(Source data)
========================================================================

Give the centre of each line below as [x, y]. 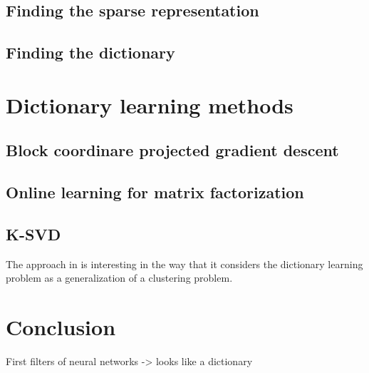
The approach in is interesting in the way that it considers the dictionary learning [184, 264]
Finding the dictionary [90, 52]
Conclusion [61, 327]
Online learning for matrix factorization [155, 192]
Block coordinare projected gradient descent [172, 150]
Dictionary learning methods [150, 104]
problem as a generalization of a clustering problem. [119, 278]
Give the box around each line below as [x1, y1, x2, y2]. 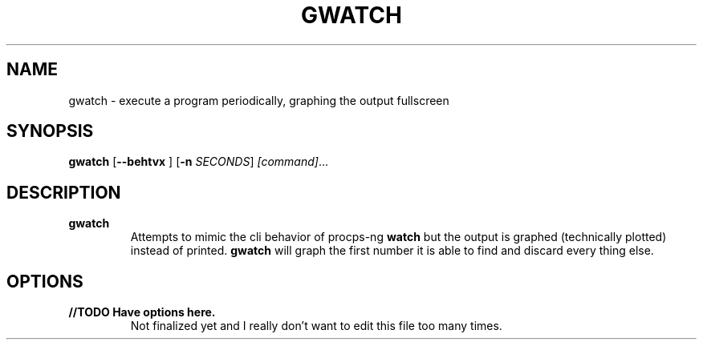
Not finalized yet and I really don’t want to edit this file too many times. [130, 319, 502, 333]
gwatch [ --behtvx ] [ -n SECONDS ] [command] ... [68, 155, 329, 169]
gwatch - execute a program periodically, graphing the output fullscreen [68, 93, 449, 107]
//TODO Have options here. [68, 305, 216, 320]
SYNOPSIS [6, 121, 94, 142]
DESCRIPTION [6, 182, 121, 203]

========================================================================

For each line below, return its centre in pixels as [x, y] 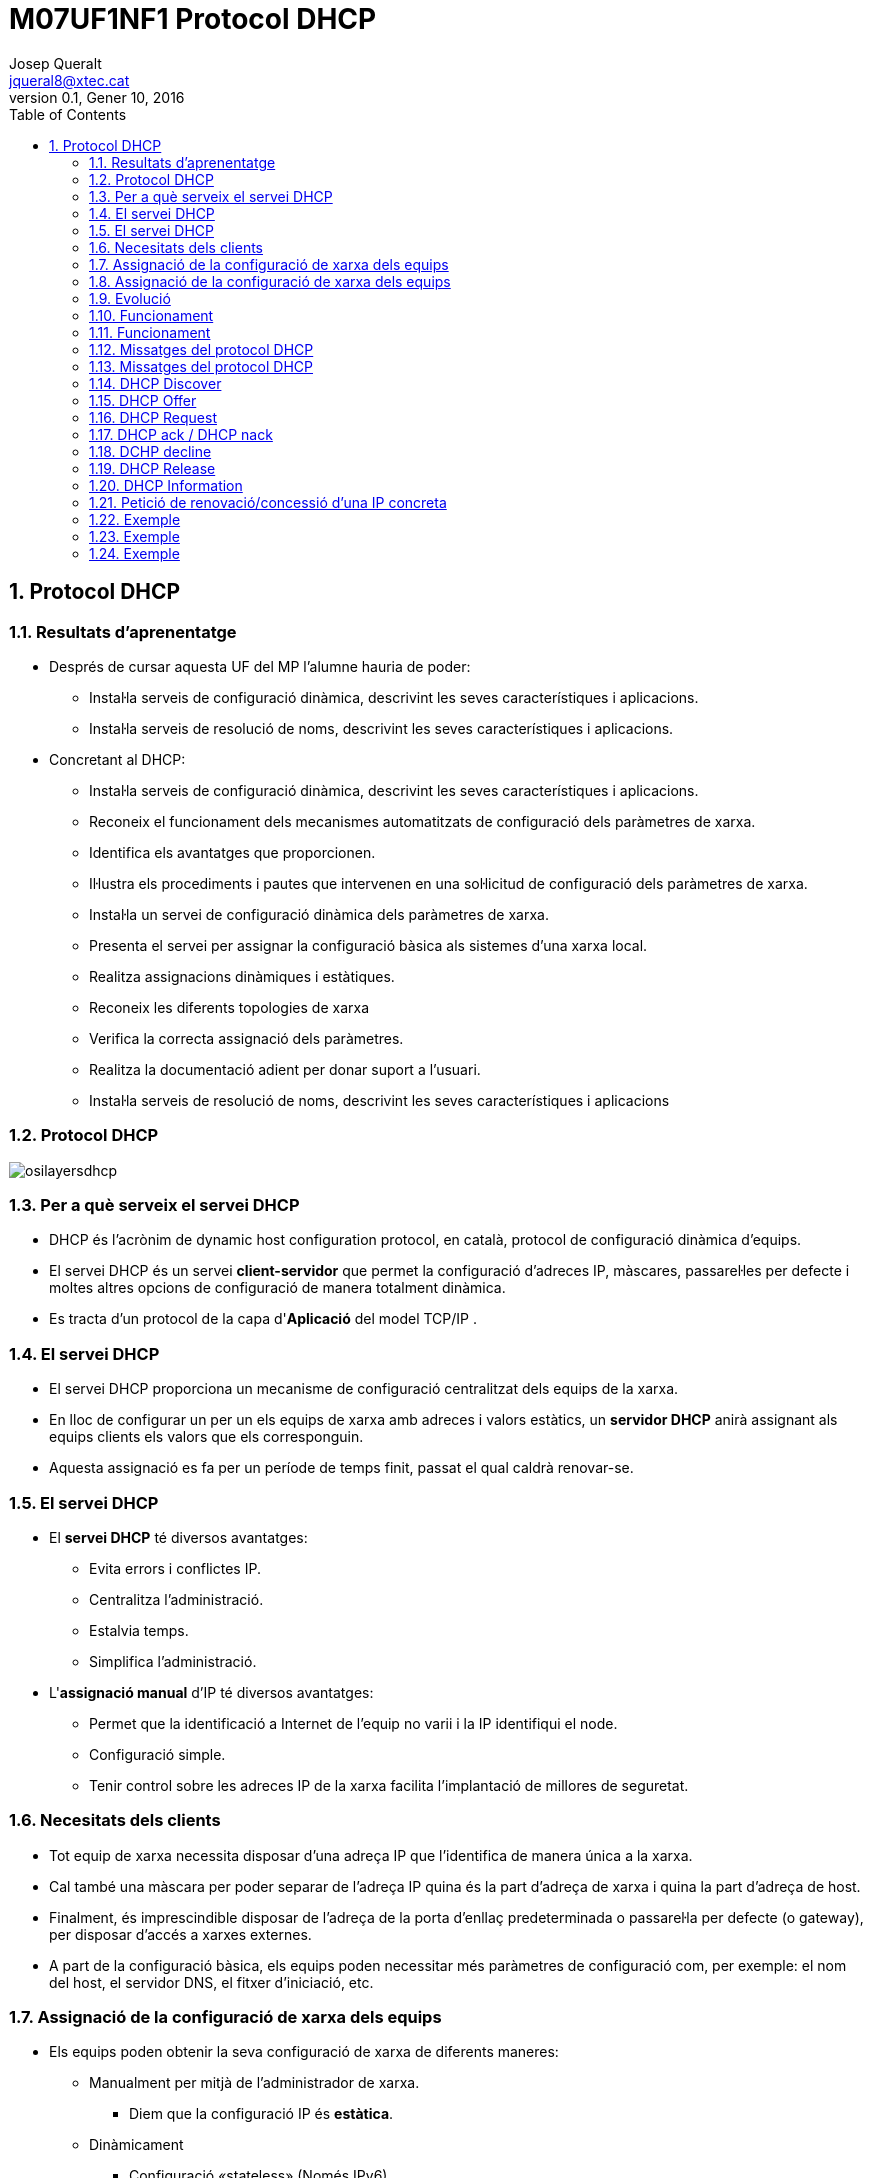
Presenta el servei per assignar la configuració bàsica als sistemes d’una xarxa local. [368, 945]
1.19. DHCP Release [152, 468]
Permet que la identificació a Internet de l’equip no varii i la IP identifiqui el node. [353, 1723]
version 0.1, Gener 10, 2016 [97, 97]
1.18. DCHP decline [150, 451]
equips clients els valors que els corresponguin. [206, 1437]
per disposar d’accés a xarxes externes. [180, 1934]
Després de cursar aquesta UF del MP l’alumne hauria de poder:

========================================================================

### What to produce
Each line from the one that contains "Online learning for" down to the one that contains "DESCRIPTION [6, 182, 121, 203]" is to be returned exactly as it stands above, both ends included, with pictures removed.

### Exercise answer
Online learning for matrix factorization [155, 192]
Block coordinare projected gradient descent [172, 150]
Dictionary learning methods [150, 104]
problem as a generalization of a clustering problem. [119, 278]
Give the box around each line below as [x1, y1, x2, y2]. 
Not finalized yet and I really don’t want to edit this file too many times. [130, 319, 502, 333]
gwatch [ --behtvx ] [ -n SECONDS ] [command] ... [68, 155, 329, 169]
gwatch - execute a program periodically, graphing the output fullscreen [68, 93, 449, 107]
//TODO Have options here. [68, 305, 216, 320]
SYNOPSIS [6, 121, 94, 142]
DESCRIPTION [6, 182, 121, 203]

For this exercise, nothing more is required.